# TNT Snip's Spinach Lasagna with Mint.



## Snip 13 (Jan 16, 2013)

I love making this when I'm not in the mood for meat but need something fresh that is still hearty enough for a main meal.


(280gr)10 ounces of lasagna sheets
2 tbsps of olive oil
1 medium onion chopped
2 cloves of garlic crushed
(600gr)1.32 lbs of frozen spinach (thawed and squeezed dry)
1 tsp of grated lemon zest
(425gr) 20 ounces of ricotta cheese
(450gr) 20.8 ounces of smooth low fat cottage cheese
(100gr) 3.5 ounces of grated parmesan
2 large eggs (beaten)
(150gr) 5.2 ounces of mustard spinach (mustard greens) young leaves!
(60gr) 2 ounces of chopped fresh mint
1tsp of salt
1 tsp of cracked black pepper

Preheat oven to 356F or 180C. Cook the lasagna sheets in a large pot of boiling salted water till al dente. Drain well.

In a large frying pan heat half of the olive oil over medium heat.

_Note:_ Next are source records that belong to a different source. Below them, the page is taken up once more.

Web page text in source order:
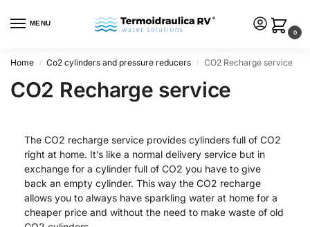
MENU
0
Home / Co2 cylinders and pressure reducers / CO2 Recharge service
CO2 Recharge service
The CO2 recharge service provides cylinders full of CO2
right at home. It’s like a normal delivery service but in
exchange for a cylinder full of CO2 you have to give
back an empty cylinder. This way the CO2 recharge
allows you to always have sparkling water at home for a
cheaper price and without the need to make waste of old

Add the onion and garlic and cook until the onion is soft and translucent. Add the spinach, mustard greens and lemon zest and cook for about 5 mins. Transfer to a large bowl. Mix the ricotta, cottage cheese, the eggs, mint, salt, pepper and 2/3 of the parmesan well with the spinach.

Line a greased 9x12 inch lasagna dish with a layer of the lasagna sheets, then a third of the spinach mix and continue to do so till you've used up all the lasagna and spinach. Sprinkle with the remainder of the parmesan.

Bake for about 20 mins or until the lasagna is set.

Variation: I sometimes add thin slices of tomato on top or add a few pieces of torn fresh buffalo mozzarella.


----------



## Kylie1969 (Jan 16, 2013)

This sounds very tasty Snip, thanks for sharing


----------



## Snip 13 (Jan 16, 2013)

My pleasure  Hope you like it!


----------